=== INPUT DATA ===

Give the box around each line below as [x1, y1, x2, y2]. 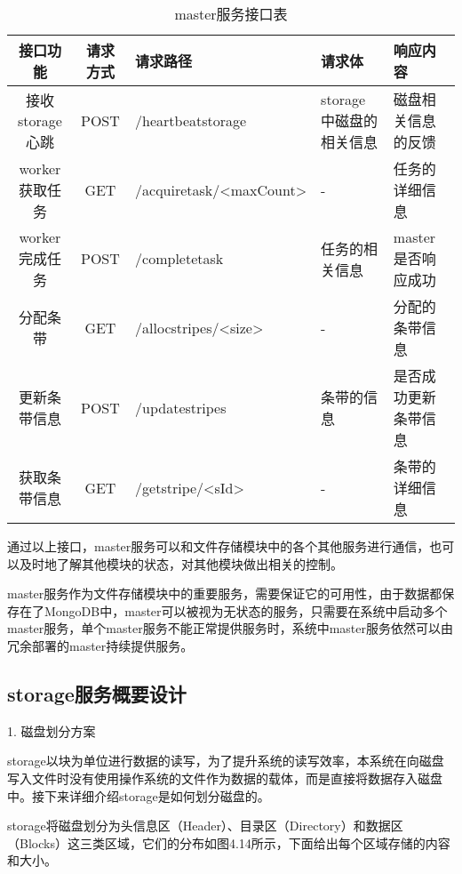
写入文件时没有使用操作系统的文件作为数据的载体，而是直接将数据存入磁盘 [7, 768, 442, 787]
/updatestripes [135, 397, 227, 418]
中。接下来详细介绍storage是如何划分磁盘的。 [7, 786, 270, 805]
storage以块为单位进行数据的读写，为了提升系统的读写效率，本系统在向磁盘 [7, 751, 444, 770]
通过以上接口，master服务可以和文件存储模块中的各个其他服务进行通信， [7, 537, 430, 555]
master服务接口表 [174, 4, 288, 24]
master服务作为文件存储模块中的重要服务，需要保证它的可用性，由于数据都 [7, 584, 442, 603]
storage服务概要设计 [7, 679, 187, 707]
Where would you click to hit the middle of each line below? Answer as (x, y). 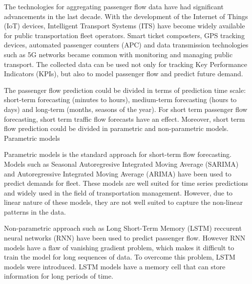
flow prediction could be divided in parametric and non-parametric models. (116, 128)
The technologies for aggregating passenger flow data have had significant (114, 6)
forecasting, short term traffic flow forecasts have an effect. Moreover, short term (125, 119)
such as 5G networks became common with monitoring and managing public (118, 54)
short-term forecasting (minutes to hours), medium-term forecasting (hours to (120, 99)
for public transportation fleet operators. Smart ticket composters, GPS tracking (124, 35)
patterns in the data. (35, 211)
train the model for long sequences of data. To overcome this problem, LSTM (120, 257)
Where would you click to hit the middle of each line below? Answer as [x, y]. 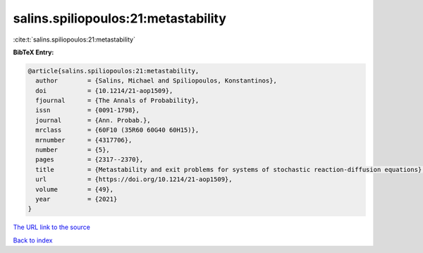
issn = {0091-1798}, [88, 110]
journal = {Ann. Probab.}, [93, 120]
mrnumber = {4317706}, [84, 140]
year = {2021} [76, 199]
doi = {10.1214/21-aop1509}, [104, 91]
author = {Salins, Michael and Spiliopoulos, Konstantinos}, [157, 81]
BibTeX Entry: [33, 52]
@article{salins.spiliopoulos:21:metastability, [114, 71]
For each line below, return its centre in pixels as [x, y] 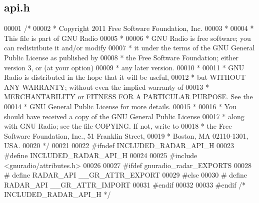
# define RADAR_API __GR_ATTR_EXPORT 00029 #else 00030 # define [126, 175]
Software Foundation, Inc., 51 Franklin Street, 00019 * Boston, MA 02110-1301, [126, 135]
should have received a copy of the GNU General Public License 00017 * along [124, 116]
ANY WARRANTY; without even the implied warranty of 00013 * [106, 87]
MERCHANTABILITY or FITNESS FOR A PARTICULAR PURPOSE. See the [128, 97]
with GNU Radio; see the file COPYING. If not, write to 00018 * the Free [118, 126]
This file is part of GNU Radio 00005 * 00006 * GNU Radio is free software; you [127, 38]
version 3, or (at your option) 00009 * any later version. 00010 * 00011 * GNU [124, 67]
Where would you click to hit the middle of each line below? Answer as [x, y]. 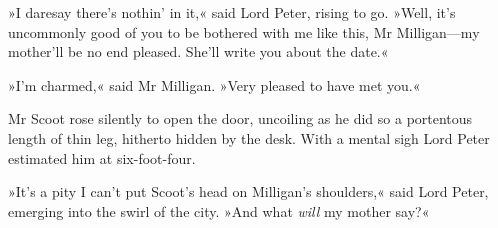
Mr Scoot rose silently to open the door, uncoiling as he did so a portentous [240, 118]
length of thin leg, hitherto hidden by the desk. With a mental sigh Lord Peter [249, 137]
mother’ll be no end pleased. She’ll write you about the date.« [198, 51]
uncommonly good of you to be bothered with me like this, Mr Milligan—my [244, 31]
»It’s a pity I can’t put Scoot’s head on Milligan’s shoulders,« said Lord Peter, [248, 191]
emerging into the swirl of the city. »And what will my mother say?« [219, 210]
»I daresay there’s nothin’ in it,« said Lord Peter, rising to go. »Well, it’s [232, 12]
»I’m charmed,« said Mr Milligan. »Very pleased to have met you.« [214, 84]
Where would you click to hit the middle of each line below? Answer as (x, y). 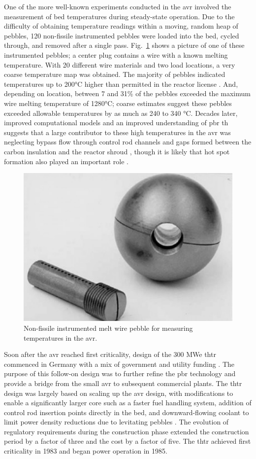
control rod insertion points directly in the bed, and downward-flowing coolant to (127, 412)
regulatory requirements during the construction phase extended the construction (127, 431)
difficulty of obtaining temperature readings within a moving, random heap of (121, 26)
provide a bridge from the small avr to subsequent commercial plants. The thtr (123, 383)
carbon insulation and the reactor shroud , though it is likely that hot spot (117, 151)
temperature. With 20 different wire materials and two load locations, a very (120, 64)
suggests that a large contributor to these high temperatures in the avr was (117, 132)
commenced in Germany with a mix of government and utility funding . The (119, 364)
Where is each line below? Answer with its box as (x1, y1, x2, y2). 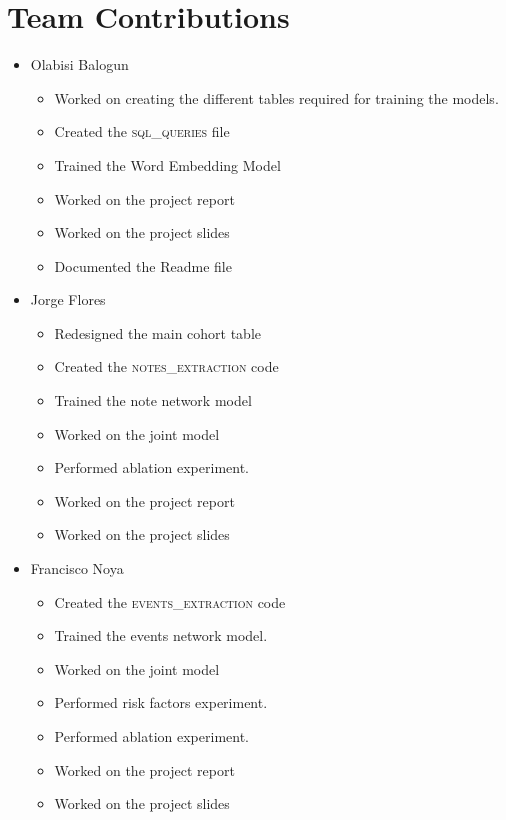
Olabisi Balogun (30, 54, 129, 75)
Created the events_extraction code (54, 591, 286, 612)
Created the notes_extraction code (54, 356, 279, 377)
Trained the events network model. (54, 625, 268, 646)
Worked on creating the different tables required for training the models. (54, 87, 499, 108)
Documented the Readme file (54, 255, 232, 276)
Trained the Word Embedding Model (54, 154, 281, 175)
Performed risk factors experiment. (54, 692, 268, 713)
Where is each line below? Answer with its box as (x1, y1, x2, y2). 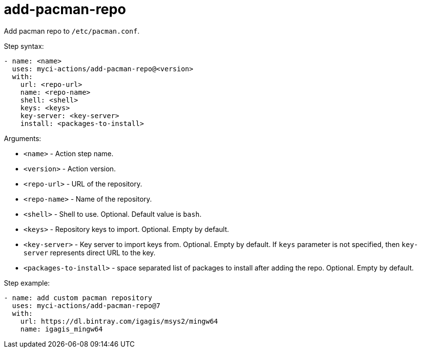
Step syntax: (4, 41, 44, 50)
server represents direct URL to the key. (23, 248, 156, 257)
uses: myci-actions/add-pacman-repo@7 (12, 301, 161, 310)
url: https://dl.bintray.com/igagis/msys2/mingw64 (20, 317, 218, 325)
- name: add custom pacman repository (4, 293, 152, 302)
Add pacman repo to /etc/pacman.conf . (4, 26, 140, 35)
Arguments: (4, 134, 42, 143)
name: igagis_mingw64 (20, 325, 103, 333)
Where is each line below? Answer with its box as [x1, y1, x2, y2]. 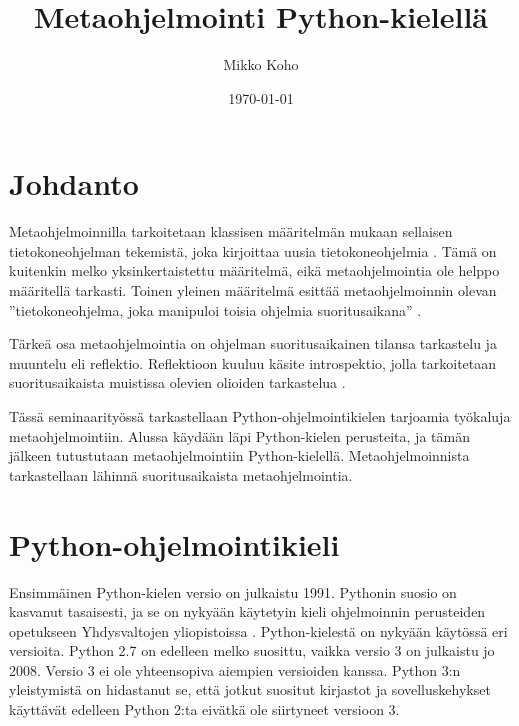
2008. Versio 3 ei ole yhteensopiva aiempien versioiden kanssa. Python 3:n [9, 659, 461, 680]
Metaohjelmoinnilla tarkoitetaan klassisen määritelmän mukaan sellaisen [9, 221, 453, 242]
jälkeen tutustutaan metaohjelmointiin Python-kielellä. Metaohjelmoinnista [9, 445, 470, 466]
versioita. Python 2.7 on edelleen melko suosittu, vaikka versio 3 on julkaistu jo [9, 640, 495, 661]
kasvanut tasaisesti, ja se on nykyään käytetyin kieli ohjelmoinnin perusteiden [9, 601, 486, 622]
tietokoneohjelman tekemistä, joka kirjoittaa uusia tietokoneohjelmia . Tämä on [9, 240, 497, 261]
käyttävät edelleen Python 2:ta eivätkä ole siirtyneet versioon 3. [9, 699, 400, 720]
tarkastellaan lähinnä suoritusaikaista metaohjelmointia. [9, 464, 353, 485]
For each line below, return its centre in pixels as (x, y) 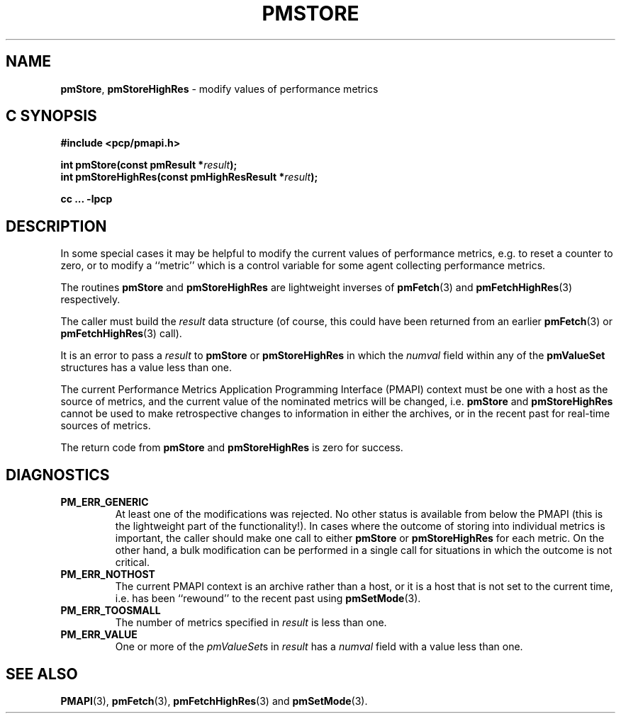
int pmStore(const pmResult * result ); (149, 165)
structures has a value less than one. (146, 368)
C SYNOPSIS (51, 116)
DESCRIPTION (56, 226)
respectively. (90, 300)
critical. (132, 562)
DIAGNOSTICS (58, 475)
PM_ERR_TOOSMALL (111, 611)

===

→ **REQUIRED WORK**
Could you output exactly the lines above, from the line with "such as 5G networks" up to and including the line with "with GNU Radio;", and nothing else, skipping the pictures?

→ **TASK ANSWER**
such as 5G networks became common with monitoring and managing public (118, 54)
short-term forecasting (minutes to hours), medium-term forecasting (hours to (120, 99)
for public transportation fleet operators. Smart ticket composters, GPS tracking (124, 35)
patterns in the data. (35, 211)
train the model for long sequences of data. To overcome this problem, LSTM (120, 257)
Where would you click to hit the middle of each line below? Answer as [x, y]. 
issn = {0091-1798}, [88, 110]
journal = {Ann. Probab.}, [93, 120]
mrnumber = {4317706}, [84, 140]
year = {2021} [76, 199]
doi = {10.1214/21-aop1509}, [104, 91]
author = {Salins, Michael and Spiliopoulos, Konstantinos}, [157, 81]
BibTeX Entry: [33, 52]
@article{salins.spiliopoulos:21:metastability, [114, 71]
For each line below, return its centre in pixels as [x, y] 
# define RADAR_API __GR_ATTR_EXPORT 00029 #else 00030 # define [126, 175]
Software Foundation, Inc., 51 Franklin Street, 00019 * Boston, MA 02110-1301, [126, 135]
should have received a copy of the GNU General Public License 00017 * along [124, 116]
ANY WARRANTY; without even the implied warranty of 00013 * [106, 87]
MERCHANTABILITY or FITNESS FOR A PARTICULAR PURPOSE. See the [128, 97]
with GNU Radio; see the file COPYING. If not, write to 00018 * the Free [118, 126]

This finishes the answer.